Serge Crèvecœur

Brussels Basketball
- Position: Head coach
- League: BNXT League

Personal information
- Born: 1 October 1971 (age 54) Brussels, Belgium

Career history

Coaching
- 0000–2003: Saint-Roch
- 2003-2005: Linthout
- 2005–2008: Sombreffe
- 2008–2017: Brussels
- 2017-2018: Pau-Orthez
- 2018-2020: Brussels
- 2020-2021: Gravelines-Dunkerque
- 2021-2022: Le Portel
- 2023-present: Brussels

= Serge Crèvecœur =

Belgian basketball coach (born 1971)

Serge Crèvecœur (born 1 October 1971 in Brussels) is a Belgian basketball coach.

A former amateur player in Belgium’s lower divisions, he later began a gradual coaching career. He rose through the ranks of Belgian basketball with various clubs, from provincial leagues to the top national division, where he became a key figure at Excelsior Brussels. He had three brief coaching stints in France. Since 2023, he has been the head coach of Brussels Basketball (Excelsior) in the BNXT League.

==Career==
Serge Crèvecœur, born in Ixelles, Belgium, is the son of former coach Guy Crèvecœur. He started playing basketball young and began coaching while studying business engineering at the Solvay School. Initially working in banking, he shifted fully to basketball in the mid-2000s.

He first gained attention by coaching BC Sombreffe to a regional title and promotion. In 2008, he took over Excelsior Brussels (later Basic-Fit Brussels), helping the club climb from the third division to Belgium’s top league. Under his leadership, Brussels made a surprise run to the league finals in 2017, and he was nominated for Coach of the Year.

In 2017, he joined French club Pau-Lacq-Orthez but left mid-season. He returned to Brussels for the 2018-19 as both head coach and GM, leading the team to playoff semifinals and a Belgian Cup semifinal. He stepped down in early 2020.

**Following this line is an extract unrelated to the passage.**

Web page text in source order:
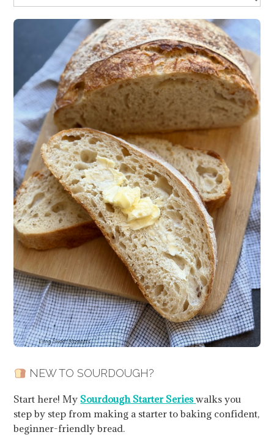
NEW TO SOURDOUGH?
Start here! My Sourdough Starter Series walks you
step by step from making a starter to baking confident,
beginner-friendly bread.

Crèvecœur then coached BCM Gravelines-Dunkerque, but the COVID-19 pandemic cut the season short. He stayed on for another year but was dismissed in 2021. He briefly led ESSM Le Portel in 2021–2022, departing amid poor results and limited support.

In 2023, he returned to Brussels again as head coach and GM, overseeing a roster rebuild.

He also served as an assistant coach for the Belgium men's national basketball team from 2017 to 2018.